Dans un pays où l’héritage fait partie des plus taxés au monde, la succession demande une rigueur que beaucoup de familles sous-estiment. Les six premiers mois qui suivent le décès d’un parent sont décisifs, car c’est durant ce laps de temps que la déclaration de succession doit être déposée auprès de l’administration. Une étape indispensable qui conditionne le calcul des droits dus sur l’ensemble des biens transmis. « C’est une procédure déclarative effectuée auprès du Trésor public », rappelle Nathalie Couzigou Suhas, porte-parole de la Chambre des Notaires de Paris, dans les colonnes du Figaro Immobilier. Sans ce dépôt, l’administration ne peut pas évaluer l’héritage. Lorsque des éléments manquent ou semblent incohérents, le fisc ne tarde jamais à s’y intéresser.

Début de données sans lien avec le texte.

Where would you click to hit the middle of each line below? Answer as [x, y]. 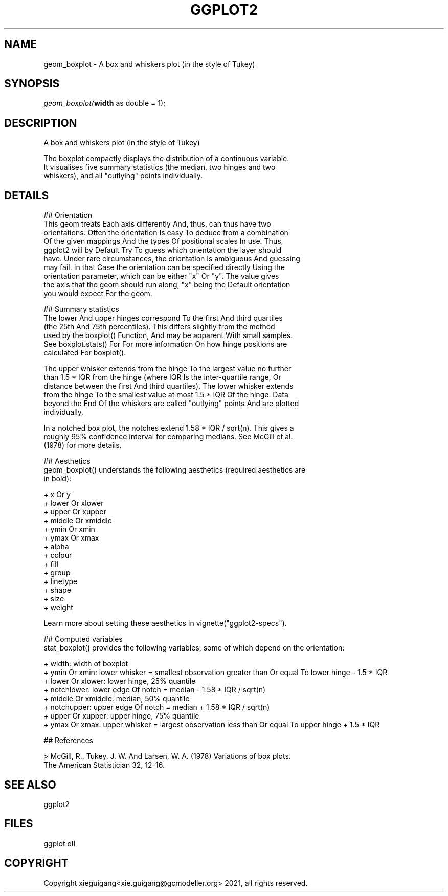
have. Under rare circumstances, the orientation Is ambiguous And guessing [172, 259]
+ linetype [61, 581]
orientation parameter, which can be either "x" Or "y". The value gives [161, 276]
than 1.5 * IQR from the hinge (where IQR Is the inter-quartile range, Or [162, 377]
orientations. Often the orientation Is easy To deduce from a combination [166, 233]
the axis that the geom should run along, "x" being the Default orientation [167, 285]
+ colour [58, 555]
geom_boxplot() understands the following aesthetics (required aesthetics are [175, 470]
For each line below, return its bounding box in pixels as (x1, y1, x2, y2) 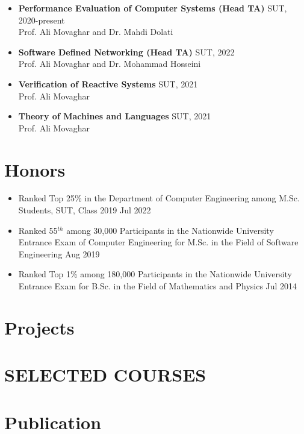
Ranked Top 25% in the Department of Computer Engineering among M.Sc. (18, 192, 300, 204)
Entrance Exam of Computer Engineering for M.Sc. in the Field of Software (18, 236, 299, 248)
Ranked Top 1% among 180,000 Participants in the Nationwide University (18, 268, 292, 280)
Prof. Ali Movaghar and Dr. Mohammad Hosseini (18, 57, 201, 70)
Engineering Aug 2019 (18, 247, 100, 260)
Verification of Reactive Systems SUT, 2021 (18, 77, 198, 90)
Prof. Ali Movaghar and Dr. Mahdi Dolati (18, 25, 173, 38)
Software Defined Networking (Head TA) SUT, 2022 (18, 45, 235, 58)
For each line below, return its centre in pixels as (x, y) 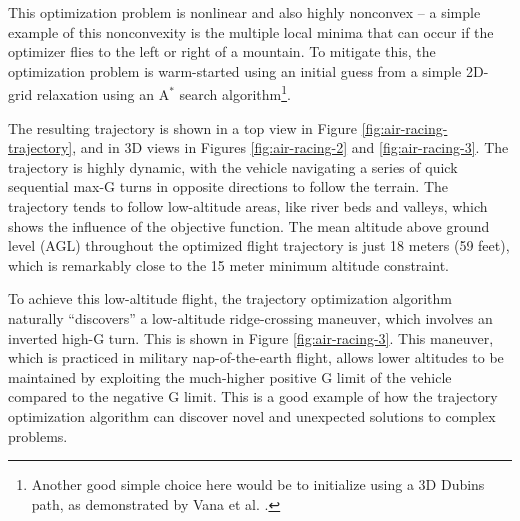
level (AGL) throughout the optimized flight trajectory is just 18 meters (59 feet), (259, 245)
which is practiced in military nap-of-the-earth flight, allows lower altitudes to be (256, 357)
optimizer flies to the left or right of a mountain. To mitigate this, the (222, 51)
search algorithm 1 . (235, 93)
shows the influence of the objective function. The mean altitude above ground (249, 225)
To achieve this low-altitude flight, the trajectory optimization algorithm (230, 298)
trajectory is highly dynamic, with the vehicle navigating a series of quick (233, 166)
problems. (38, 435)
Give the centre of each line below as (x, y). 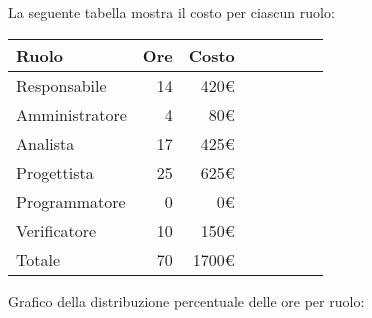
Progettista (55, 172)
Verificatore (56, 230)
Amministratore (71, 114)
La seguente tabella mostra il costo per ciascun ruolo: (171, 12)
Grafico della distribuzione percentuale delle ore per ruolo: (186, 300)
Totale (38, 259)
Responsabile (61, 85)
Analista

Cette vigilance s’explique par la place qu’occupe la France parmi les pays les plus sévères en matière de taxation des transmissions patrimoniales. La tentation de réduire la base taxable existe chez certains héritiers persuadés qu’une valeur plus basse allègera naturellement la facture. Une idée reçue que dément fermement la notaire. « Certains pensent qu’en sous-évaluant leur bien, ils paieront moins d’impôts », observe-t-elle. Dans les faits, cette sous-estimation ouvre la voie au redressement le jour où le bien est revendu à un prix plus élevé. La comparaison entre la valeur déclarée et la valeur réelle saute alors immédiatement aux yeux de l’administration.

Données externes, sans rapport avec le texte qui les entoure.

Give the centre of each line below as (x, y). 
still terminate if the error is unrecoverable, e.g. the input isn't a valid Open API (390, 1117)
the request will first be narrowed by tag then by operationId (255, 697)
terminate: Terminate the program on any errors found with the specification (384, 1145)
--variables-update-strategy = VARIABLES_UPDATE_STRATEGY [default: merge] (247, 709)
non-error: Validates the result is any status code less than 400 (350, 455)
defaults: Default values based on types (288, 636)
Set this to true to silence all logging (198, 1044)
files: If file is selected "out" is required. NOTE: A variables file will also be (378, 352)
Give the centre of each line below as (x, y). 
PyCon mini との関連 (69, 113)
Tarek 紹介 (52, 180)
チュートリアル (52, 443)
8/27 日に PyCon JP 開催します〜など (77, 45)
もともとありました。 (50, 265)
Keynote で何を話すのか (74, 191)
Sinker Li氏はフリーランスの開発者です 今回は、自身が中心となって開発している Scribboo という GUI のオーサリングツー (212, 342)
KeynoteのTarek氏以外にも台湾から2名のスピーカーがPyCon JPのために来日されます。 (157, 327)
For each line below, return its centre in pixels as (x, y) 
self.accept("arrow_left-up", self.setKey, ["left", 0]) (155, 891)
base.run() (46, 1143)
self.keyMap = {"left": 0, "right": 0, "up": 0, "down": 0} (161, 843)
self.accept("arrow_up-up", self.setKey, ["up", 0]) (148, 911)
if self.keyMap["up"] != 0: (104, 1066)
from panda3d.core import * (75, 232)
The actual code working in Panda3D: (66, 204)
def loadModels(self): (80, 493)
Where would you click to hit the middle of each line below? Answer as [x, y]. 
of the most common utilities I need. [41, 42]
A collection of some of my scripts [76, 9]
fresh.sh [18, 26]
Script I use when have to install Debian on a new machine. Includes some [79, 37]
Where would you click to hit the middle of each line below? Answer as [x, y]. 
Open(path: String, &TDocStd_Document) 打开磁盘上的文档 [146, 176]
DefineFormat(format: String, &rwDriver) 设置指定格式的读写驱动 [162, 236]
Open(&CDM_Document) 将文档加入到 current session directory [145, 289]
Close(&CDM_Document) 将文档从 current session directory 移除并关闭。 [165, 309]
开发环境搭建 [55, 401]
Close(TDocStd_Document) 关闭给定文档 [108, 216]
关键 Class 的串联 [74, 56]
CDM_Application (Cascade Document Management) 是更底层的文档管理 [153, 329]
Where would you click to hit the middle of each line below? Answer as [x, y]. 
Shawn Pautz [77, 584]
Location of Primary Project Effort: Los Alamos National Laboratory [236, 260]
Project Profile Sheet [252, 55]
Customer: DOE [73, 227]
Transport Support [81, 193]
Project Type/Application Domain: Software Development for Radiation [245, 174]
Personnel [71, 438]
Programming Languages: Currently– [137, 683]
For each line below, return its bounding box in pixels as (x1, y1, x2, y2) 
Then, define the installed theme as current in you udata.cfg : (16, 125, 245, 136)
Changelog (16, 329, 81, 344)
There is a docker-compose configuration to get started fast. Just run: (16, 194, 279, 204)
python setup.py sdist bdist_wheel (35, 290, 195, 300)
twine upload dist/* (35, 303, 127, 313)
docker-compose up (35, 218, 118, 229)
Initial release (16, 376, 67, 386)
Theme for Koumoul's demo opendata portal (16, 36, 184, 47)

Chaque vente immobilière passe en effet par un notaire chargé d’enregistrer la transaction auprès des services de l’État. Le rapprochement entre le prix de vente et la déclaration de succession se fait sans effort, et une différence trop importante déclenche rapidement une correction. « Une estimation trop basse suivie d’une revente plus élevée entraîne automatiquement une correction fiscale, avertit la notaire. Il ne faut pas jouer avec le feu. Les impôts ne sont pas dupes. » L’héritier s’expose alors à un rappel de droits majoré d’un intérêt de retard de 0,4 % par mois, ce qui alourdit très vite la facture.
La prescription, là encore, reste favorable à l’administration, qui dispose de trois années pleines ainsi que de l’année en cours pour rectifier la valeur d’un bien s’il existe un doute sérieux sur l’exactitude de la déclaration. Lorsque la mauvaise foi est établie, une pénalité supplémentaire peut s’ajouter, pouvant atteindre 40 % du montant dû et jusqu’à 80 % en cas de manœuvres frauduleuses, rappelle encore la notaire. Les risques financiers dépassent donc largement le gain espéré.
Pour illustrer ces mécanismes, Nathalie Couzigou Suhas décrit un cas fréquent. Jacques, François et Isabelle héritent de leur père en juillet 2021. Leur déclaration déposée en décembre mentionne 10 000 euros d’épargne et de meubles, ainsi qu’une maison estimée à 320 000 euros. Une fois les abattements appliqués, « chacun règle 596 euros de droits de succession », explique la notaire. Jusqu’ici, rien d’inhabituel. Mais en mars 2025, la maison est vendue pour 400 000 euros. Cette différence de 80 000 euros attire aussitôt l’attention du fisc qui y voit un signe de sous-évaluation.
Les trois héritiers doivent alors verser un complément de droits et régler un impôt sur la plus-value, calculé à partir du prix indiqué dans la déclaration. « Le prix d’acquisition équivaut au prix déclaré lors de la déclaration de succession », précise la notaire. Dans ce cas précis, chacun doit payer 8 567 euros d’impôt sur la plus-value, auxquels s’ajoutent les droits déjà acquittés. Le montant final atteint ainsi 9 163 euros par héritier.
L’issue aurait pu être bien différente si la maison avait été évaluée à son juste prix, soit environ 380 000 euros selon la notaire. Les droits de succession auraient alors été de 4 194 euros chacun et l’impôt sur la plus-value limité à 240 euros. Au total, la dépense individuelle aurait été de 4 434 euros, soit 4 729 euros de moins. « Donner une bonne évaluation dès le départ est donc essentiel », insiste Nathalie Couzigou Suhas en rappelant que la transparence protège bien mieux que toute tentative d’économie artificielle.